**Instructions to follow:** All lines from the entries below that contain the string "нужно" should be copied out.

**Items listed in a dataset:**
· · ·

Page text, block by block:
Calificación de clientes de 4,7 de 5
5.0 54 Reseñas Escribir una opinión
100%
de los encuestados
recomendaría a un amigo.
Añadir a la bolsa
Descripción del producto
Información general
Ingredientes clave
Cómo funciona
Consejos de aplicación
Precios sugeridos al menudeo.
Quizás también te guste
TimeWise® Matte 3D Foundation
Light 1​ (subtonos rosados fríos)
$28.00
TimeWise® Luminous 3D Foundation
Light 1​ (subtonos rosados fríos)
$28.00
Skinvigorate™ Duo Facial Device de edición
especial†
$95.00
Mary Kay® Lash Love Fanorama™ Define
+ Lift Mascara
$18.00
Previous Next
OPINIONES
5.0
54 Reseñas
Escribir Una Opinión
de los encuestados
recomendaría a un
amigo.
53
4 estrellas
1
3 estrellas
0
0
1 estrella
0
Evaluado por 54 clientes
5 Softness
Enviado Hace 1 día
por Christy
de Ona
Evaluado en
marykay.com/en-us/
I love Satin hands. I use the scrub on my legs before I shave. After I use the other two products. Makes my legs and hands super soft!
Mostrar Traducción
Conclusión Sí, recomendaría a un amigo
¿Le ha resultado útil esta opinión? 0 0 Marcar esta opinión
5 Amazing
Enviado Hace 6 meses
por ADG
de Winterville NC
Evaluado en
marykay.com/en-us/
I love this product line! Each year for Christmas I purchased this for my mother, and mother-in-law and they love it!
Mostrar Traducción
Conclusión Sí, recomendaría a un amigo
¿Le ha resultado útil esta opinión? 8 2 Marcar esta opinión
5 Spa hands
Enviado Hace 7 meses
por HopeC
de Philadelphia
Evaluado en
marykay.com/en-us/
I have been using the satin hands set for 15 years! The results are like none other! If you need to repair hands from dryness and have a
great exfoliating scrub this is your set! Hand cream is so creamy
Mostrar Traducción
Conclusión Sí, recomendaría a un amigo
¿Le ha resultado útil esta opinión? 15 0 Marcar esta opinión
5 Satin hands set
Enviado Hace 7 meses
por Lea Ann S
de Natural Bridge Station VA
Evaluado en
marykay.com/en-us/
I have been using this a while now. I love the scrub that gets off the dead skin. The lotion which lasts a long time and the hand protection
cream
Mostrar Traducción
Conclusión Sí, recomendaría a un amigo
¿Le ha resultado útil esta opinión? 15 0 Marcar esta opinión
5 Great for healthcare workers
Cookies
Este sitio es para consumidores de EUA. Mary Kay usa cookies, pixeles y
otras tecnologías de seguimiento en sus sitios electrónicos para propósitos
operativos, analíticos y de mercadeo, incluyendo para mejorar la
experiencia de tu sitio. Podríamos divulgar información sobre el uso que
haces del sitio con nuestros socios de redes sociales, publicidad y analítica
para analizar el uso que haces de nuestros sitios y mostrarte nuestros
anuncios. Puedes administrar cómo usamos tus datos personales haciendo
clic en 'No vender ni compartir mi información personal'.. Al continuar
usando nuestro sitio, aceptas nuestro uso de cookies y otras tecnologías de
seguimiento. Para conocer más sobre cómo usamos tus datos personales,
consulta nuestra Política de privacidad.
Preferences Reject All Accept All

· · ·

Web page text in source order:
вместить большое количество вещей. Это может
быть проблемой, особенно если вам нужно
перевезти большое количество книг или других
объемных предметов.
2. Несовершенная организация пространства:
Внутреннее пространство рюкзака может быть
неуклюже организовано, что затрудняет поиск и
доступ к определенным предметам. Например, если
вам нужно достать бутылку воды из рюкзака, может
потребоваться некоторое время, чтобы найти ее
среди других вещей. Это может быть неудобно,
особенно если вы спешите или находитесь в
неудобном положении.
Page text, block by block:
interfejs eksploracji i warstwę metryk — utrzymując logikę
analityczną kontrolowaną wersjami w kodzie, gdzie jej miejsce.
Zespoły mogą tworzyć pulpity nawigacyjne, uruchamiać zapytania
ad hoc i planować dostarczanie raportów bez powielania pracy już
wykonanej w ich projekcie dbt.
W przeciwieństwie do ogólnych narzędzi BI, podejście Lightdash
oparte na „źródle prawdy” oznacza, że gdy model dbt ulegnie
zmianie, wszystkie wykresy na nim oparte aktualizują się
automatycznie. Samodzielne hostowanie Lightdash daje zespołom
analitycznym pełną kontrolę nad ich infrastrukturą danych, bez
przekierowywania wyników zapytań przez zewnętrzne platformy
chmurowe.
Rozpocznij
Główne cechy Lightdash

· · ·

**Answer space:**
быть проблемой, особенно если вам нужно
вам нужно достать бутылку воды из рюкзака, может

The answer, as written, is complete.